▸ Records from a dataset:
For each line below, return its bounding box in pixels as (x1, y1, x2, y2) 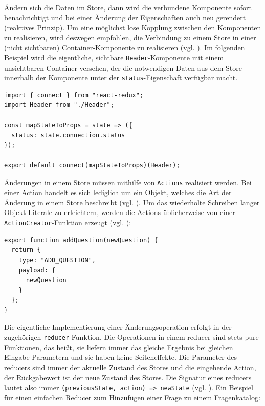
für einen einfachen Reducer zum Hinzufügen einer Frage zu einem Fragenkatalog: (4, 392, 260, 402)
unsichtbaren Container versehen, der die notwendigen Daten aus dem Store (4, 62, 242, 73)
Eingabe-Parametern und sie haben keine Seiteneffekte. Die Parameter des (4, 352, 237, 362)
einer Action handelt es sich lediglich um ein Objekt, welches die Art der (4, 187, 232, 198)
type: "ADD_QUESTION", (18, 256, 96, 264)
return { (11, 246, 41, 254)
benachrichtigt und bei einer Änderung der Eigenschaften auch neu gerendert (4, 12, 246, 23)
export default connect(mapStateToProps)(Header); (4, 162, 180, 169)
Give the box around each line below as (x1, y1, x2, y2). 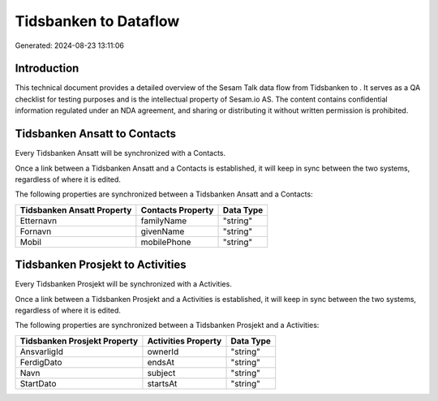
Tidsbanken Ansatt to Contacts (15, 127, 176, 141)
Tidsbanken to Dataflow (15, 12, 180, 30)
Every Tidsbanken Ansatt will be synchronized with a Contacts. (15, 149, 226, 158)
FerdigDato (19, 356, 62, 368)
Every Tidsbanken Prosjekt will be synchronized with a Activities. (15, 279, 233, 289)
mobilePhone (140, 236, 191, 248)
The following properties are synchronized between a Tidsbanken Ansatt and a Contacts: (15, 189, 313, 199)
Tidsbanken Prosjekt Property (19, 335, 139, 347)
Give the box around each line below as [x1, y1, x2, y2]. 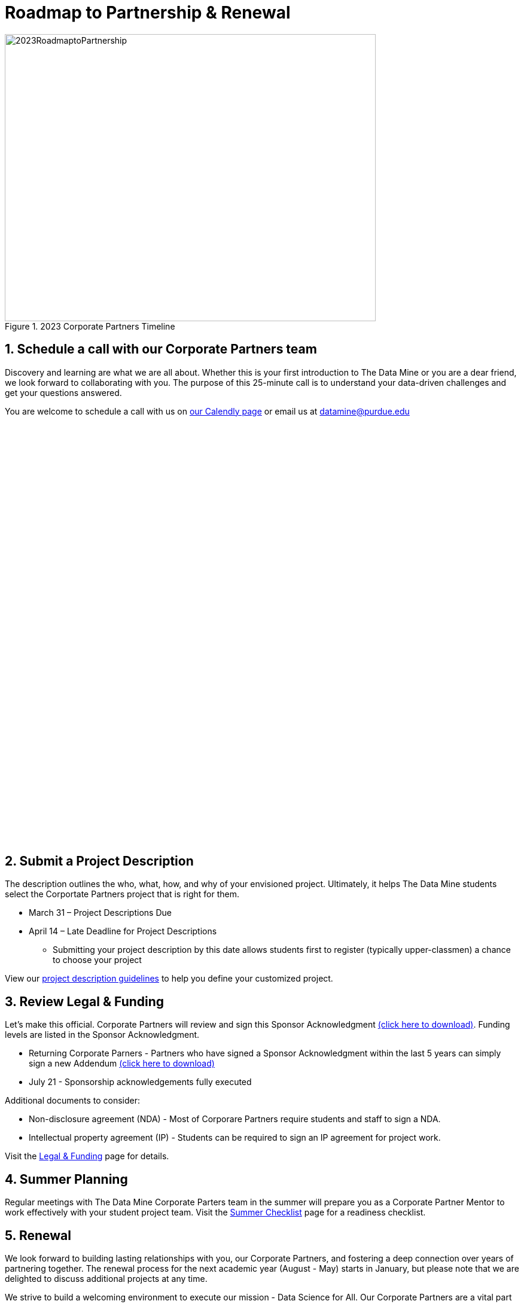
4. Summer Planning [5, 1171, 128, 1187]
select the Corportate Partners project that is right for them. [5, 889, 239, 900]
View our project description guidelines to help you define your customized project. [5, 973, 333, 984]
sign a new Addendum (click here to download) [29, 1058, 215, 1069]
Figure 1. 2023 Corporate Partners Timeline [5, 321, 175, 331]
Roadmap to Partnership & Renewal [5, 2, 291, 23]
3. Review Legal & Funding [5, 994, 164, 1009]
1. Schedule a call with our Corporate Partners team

▸ REQUIREMENT: Transcribe the entries from their first line to the line that holds "Every Tidsbanken Prosjekt", both included, and skip every picture.

▸ YOUR SOLUTION:
For each line below, return its bounding box in pixels as (x1, y1, x2, y2) 
für einen einfachen Reducer zum Hinzufügen einer Frage zu einem Fragenkatalog: (4, 392, 260, 402)
unsichtbaren Container versehen, der die notwendigen Daten aus dem Store (4, 62, 242, 73)
Eingabe-Parametern und sie haben keine Seiteneffekte. Die Parameter des (4, 352, 237, 362)
einer Action handelt es sich lediglich um ein Objekt, welches die Art der (4, 187, 232, 198)
type: "ADD_QUESTION", (18, 256, 96, 264)
return { (11, 246, 41, 254)
benachrichtigt und bei einer Änderung der Eigenschaften auch neu gerendert (4, 12, 246, 23)
export default connect(mapStateToProps)(Header); (4, 162, 180, 169)
Give the box around each line below as (x1, y1, x2, y2). 
Tidsbanken Ansatt to Contacts (15, 127, 176, 141)
Tidsbanken to Dataflow (15, 12, 180, 30)
Every Tidsbanken Ansatt will be synchronized with a Contacts. (15, 149, 226, 158)
FerdigDato (19, 356, 62, 368)
Every Tidsbanken Prosjekt will be synchronized with a Activities. (15, 279, 233, 289)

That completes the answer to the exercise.